(Entries taken from a collection)
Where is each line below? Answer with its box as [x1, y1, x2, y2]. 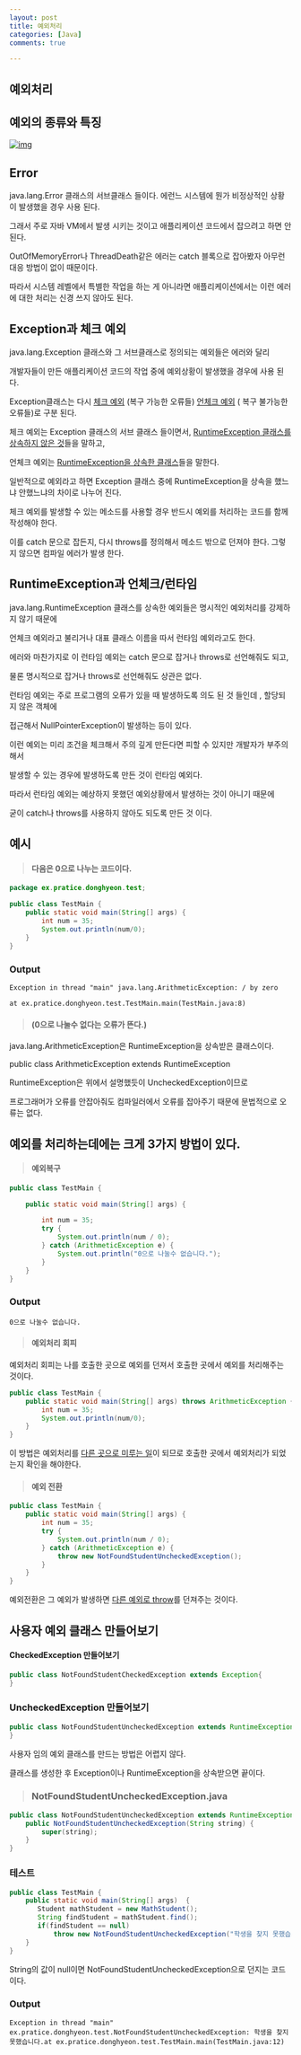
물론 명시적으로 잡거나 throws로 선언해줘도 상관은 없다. [9, 670, 202, 681]
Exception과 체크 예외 [9, 321, 127, 337]
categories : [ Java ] [9, 30, 82, 39]
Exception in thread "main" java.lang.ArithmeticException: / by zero [9, 983, 279, 992]
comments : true [9, 38, 66, 48]
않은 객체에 [18, 701, 58, 711]
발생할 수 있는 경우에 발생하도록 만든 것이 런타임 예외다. [9, 769, 203, 780]
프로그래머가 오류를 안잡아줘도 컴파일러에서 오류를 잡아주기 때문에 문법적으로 [9, 1097, 278, 1107]
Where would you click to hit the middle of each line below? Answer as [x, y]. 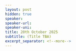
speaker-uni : [18, 28]
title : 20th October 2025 [31, 32]
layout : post [18, 9]
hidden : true [18, 14]
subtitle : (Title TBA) [28, 37]
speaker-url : [18, 23]
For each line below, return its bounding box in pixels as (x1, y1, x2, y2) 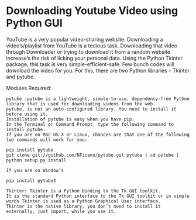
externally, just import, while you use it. (6, 208, 116, 214)
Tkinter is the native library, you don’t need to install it (6, 203, 161, 209)
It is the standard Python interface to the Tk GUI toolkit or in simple (6, 193, 190, 199)
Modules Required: (6, 84, 51, 91)
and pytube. (6, 73, 35, 80)
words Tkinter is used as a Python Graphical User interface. (6, 198, 161, 204)
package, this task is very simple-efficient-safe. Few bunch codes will (6, 60, 174, 68)
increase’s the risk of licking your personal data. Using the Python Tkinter (6, 54, 183, 61)
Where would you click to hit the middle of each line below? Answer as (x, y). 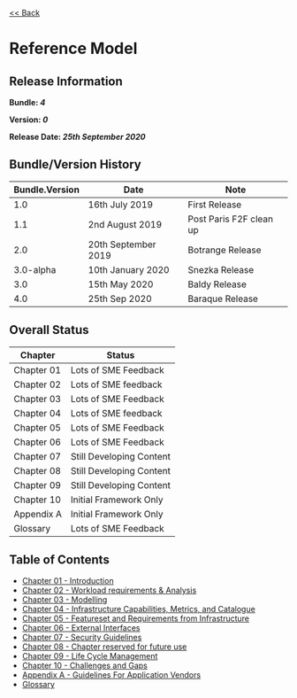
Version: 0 (29, 120)
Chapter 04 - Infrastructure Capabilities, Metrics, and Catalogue (139, 609)
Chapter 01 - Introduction (68, 581)
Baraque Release (223, 299)
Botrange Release (225, 250)
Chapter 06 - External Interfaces (81, 628)
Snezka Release (221, 269)
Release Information (66, 81)
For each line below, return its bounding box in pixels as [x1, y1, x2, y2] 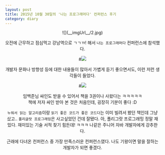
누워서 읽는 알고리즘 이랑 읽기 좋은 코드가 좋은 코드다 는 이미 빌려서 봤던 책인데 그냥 [7, 110, 158, 116]
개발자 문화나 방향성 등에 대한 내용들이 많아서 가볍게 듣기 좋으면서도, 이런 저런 [5, 67, 155, 73]
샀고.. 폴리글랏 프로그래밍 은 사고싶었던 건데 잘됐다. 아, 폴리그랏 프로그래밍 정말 [6, 116, 153, 122]
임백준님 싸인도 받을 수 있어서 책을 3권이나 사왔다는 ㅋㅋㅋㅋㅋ [23, 93, 142, 99]
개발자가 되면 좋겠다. [63, 145, 102, 151]
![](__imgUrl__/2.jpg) [62, 30, 103, 36]
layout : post [5, 7, 32, 12]
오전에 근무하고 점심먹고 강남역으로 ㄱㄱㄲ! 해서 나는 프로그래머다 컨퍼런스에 [5, 40, 147, 46]
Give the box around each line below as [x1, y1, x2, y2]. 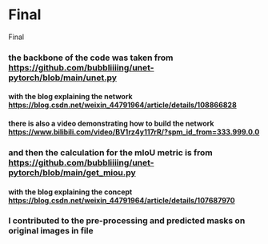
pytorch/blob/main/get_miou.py [8, 166, 136, 178]
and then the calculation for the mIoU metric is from [8, 146, 214, 158]
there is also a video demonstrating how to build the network [8, 118, 214, 129]
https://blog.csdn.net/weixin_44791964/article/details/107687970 [8, 195, 235, 205]
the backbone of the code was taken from [8, 52, 174, 63]
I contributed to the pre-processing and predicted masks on [8, 215, 246, 226]
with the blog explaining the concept [8, 186, 133, 197]
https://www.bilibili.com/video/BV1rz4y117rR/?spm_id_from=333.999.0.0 [8, 127, 260, 137]
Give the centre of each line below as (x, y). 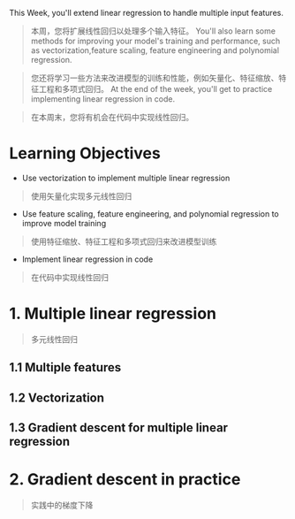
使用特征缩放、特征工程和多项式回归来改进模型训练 (124, 241)
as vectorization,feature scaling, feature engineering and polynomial (155, 50)
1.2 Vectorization (57, 397)
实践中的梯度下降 (62, 505)
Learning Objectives (85, 153)
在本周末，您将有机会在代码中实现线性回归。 (112, 117)
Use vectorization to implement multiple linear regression (126, 178)
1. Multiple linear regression (113, 314)
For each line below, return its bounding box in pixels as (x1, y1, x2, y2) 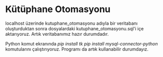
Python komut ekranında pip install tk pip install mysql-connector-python (5, 40, 158, 46)
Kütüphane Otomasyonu (5, 4, 111, 15)
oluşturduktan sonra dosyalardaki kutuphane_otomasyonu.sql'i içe (5, 25, 144, 31)
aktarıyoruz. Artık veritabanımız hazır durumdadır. (5, 31, 109, 37)
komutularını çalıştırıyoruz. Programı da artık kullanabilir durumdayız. (5, 46, 149, 52)
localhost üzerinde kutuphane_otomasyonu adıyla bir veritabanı (5, 20, 138, 26)
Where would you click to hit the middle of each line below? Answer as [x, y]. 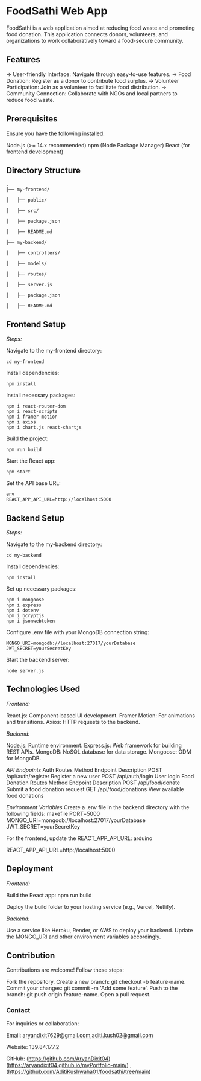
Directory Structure [44, 170]
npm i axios [21, 422]
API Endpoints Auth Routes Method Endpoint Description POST [84, 770]
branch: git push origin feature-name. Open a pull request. [79, 995]
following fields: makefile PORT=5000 [53, 813]
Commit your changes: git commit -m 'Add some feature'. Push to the [92, 988]
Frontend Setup [36, 324]
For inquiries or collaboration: [43, 1023]
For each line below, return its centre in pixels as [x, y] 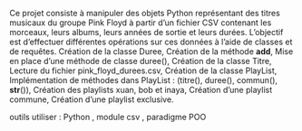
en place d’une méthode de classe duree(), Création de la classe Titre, [141, 61]
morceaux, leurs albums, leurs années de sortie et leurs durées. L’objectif [146, 32]
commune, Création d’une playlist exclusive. [92, 99]
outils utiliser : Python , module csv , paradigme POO [108, 117]
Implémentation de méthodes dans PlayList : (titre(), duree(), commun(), [144, 80]
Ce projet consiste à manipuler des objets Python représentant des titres [145, 13]
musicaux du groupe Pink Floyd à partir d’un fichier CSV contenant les [141, 23]
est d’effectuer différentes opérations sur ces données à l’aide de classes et [151, 42]
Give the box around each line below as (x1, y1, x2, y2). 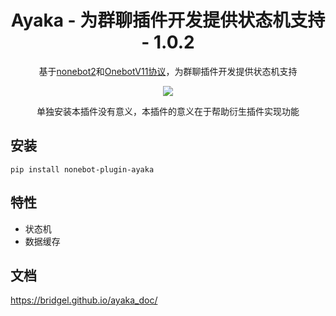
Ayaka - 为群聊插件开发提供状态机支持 (10, 9, 326, 32)
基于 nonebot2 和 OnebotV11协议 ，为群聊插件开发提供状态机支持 (38, 65, 298, 77)
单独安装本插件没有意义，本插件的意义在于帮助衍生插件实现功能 (36, 105, 300, 117)
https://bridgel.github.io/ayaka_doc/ (10, 294, 158, 306)
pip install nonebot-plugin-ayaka (10, 164, 155, 175)
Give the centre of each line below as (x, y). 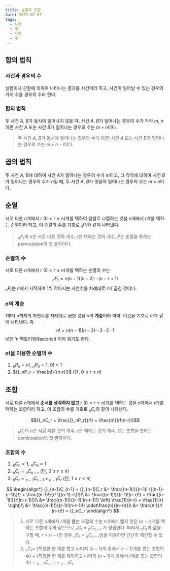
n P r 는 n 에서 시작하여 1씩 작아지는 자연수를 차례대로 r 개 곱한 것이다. (71, 289)
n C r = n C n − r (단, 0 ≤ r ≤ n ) (41, 472)
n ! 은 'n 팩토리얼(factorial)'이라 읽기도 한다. (48, 339)
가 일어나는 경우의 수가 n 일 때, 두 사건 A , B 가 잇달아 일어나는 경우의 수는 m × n (83, 182)
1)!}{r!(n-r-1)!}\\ (22, 500)
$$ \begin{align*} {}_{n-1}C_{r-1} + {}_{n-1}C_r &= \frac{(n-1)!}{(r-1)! (77, 489)
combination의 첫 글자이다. (45, 438)
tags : (11, 19)
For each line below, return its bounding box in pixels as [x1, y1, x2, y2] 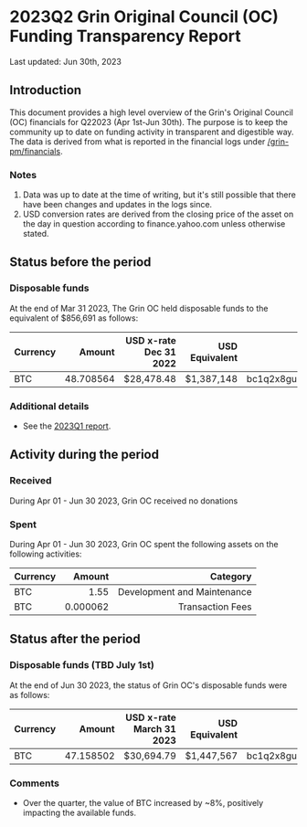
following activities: [9, 548, 82, 559]
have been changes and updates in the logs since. [22, 199, 213, 210]
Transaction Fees [177, 600, 252, 613]
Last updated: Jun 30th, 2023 [9, 56, 122, 67]
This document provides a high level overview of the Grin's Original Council [9, 107, 294, 118]
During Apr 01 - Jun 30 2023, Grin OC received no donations [9, 495, 238, 506]
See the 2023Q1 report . [22, 420, 111, 431]
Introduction [9, 82, 82, 98]
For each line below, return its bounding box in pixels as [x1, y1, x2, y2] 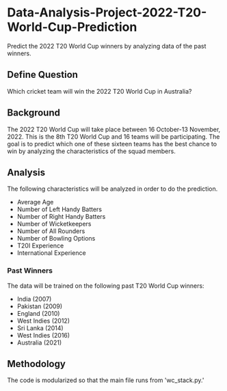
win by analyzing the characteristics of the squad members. [7, 147, 176, 155]
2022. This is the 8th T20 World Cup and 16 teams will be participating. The [7, 132, 220, 141]
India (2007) [16, 295, 52, 303]
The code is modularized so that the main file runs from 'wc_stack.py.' [7, 376, 204, 384]
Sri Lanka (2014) [16, 323, 64, 332]
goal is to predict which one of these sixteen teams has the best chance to [7, 139, 217, 148]
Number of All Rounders [16, 227, 85, 235]
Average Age [16, 198, 54, 206]
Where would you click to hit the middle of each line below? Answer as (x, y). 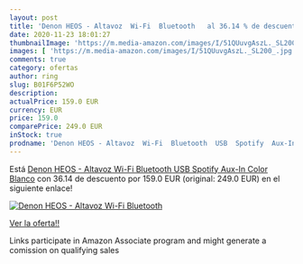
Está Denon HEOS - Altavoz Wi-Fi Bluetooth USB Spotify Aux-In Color (139, 168)
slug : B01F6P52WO (42, 85)
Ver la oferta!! (35, 223)
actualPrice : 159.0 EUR (54, 101)
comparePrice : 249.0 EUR (56, 127)
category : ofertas (44, 68)
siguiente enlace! (41, 188)
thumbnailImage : (40, 43)
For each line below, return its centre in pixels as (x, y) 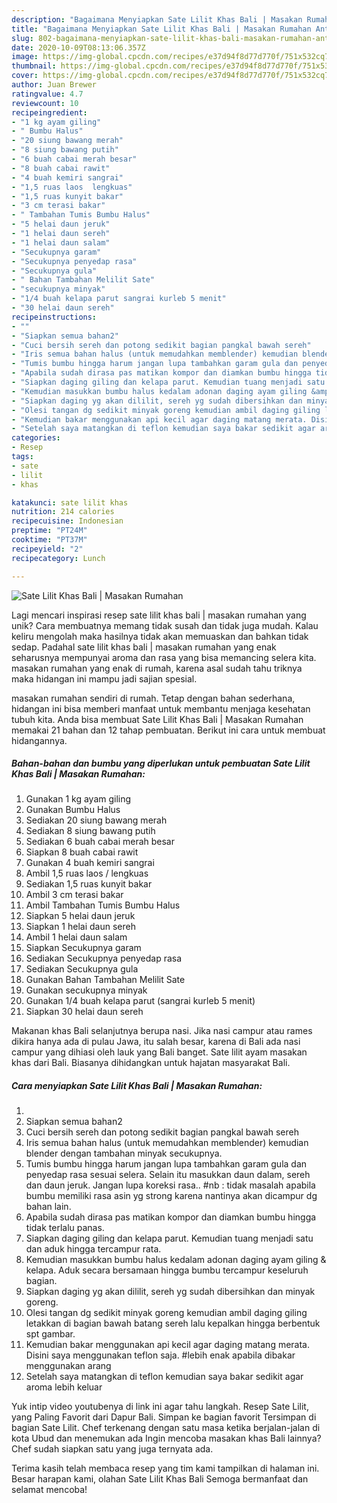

* **What to do**:
The lines to retype begin with the one containing "comparePrice : 249.0 EUR (56, 127)" and end with the last line of the records. Reproduce them exactly and omit the pictures.

* **Problem solution**:
comparePrice : 249.0 EUR (56, 127)
category : ofertas (44, 68)
siguiente enlace! (41, 188)
thumbnailImage : (40, 43)
For each line below, return its centre in pixels as (x, y) 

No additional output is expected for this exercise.